Student satisfaction declines among 2015 graduates

Colin King, Zoë Haworth

Information from 2015 Graduating Student Survey Institutional Effectiveness

By Lauren Kostiuk, Campus Reporter

The office ofInstitutional Effectiveness released a survey of last year’s graduating seniors that showed a decline in student satisfaction from previous years, and the administration said it will announce a package of major initiatives in coming weeks aimed at improving the student experience.

The initiatives have been in the works for months, prompted by the new Strategic Plan, college sources said, adding that the survey results have confirmed the pressing need to move forward on the measures.

The survey, released to graduating students in April 2015, asked a number of questions, ranging from whether students would recommend Columbia to a friend with similar interests to whether the college helped students understand how to launch a career in their industry.

“[What] I will tell you is that the results are statistically significant,” said President and CEO Kwang-Wu Kim on Aug. 19 at the annual Faculty Forum. “This is not just a small subset of our graduating seniors. I think the college has really not created a process to allow your expertise to rise up and push the college to the next level.”

Most notably, the survey reports that only 67 percent of students said they would recommend Columbia to a friend with similar interests—a number which has fallen 10 percent since 2013.

With the Strategic Plan—the college’s five-year improvement plan approved at the end of the Spring 2015 Semester—in place, the college has been planning to focus on several different changes to better support student success and prepare students for their careers, according to Mark Kelly, vice president of Student Success.

The college plans to announce collegewide implementation of other initiatives centered on student success in the next couple of weeks, Kelly said.

“We have been working on this for months, but [the survey] reminds us of why we need [change],” Kelly said. “It tells us that what we said in the Strategic Plan captured something.”

The class of 2015 experienced two administrations and left at a time of great change with the Strategic Plan being approved, which could have resulted in a number of dissatisfied students, Kelly said.

“I believe we are the most important incubator of creative talent in this country, but we have to have that voice in the industry.

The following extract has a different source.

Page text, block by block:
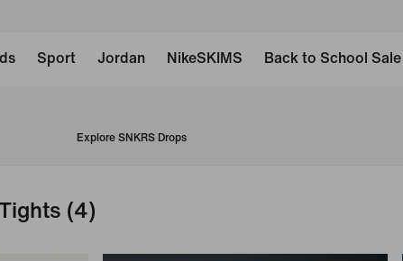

We don’t right now,” Kelly said. “We made progress. We are going to create new structures to help attend to those issues.”

The survey also showed 66 percent of students found the quality of instruction at Columbia excellent—compared to 74 percent in 2013.

In his Faculty Forum address, Stan Wearden, senior vice president and provost, said the college needs to look at its curriculum and make sure it is offering the best curriculum possible.

“We are admitting a higher caliber student and [these] students have higher expectations,” Wearden said. “There is some reason to expect they are not going to be [as] satisfied as some students were in the past.”

Cara Birch, director of the college’s News Office, said this survey is one of many tools the administration uses to get a picture of the student experience. Not all of the surveys the college administers are available online in full form, however. Getting more robust data that goes into the hard numbers of student success rates, job placements and other experiences at the college needs to be more fully developed, she added.

“It is not about getting better data,” Birch said. “It is about evaluating if this data is the best we can get.”

Jerel Ballard, president of Columbia’s Student Government Association and a senior journalism major, said the SGA plans to work with the administration to make the college more transparent and accessible to improve student satisfaction with the college. He wants the SGA to not only relate to students, but for the college’s administrators to do so as well.

“I believe if we have more dialogue with the administration, these results will definitely [improve],” Ballard said.

He said it is important for the college to continue the survey to capture the true student voice, especially right after graduation. He said it especially helps the SGA to prepare goals for the following academic year.

“We should always be doing better, but what we realized is this is a wonderful place, especially for our graduates,” Kelly said. “The marketplace has changed and we can no longer support our graduates in an ad hoc way, [so] we have to be really organized. We have to have one voice to the industry.”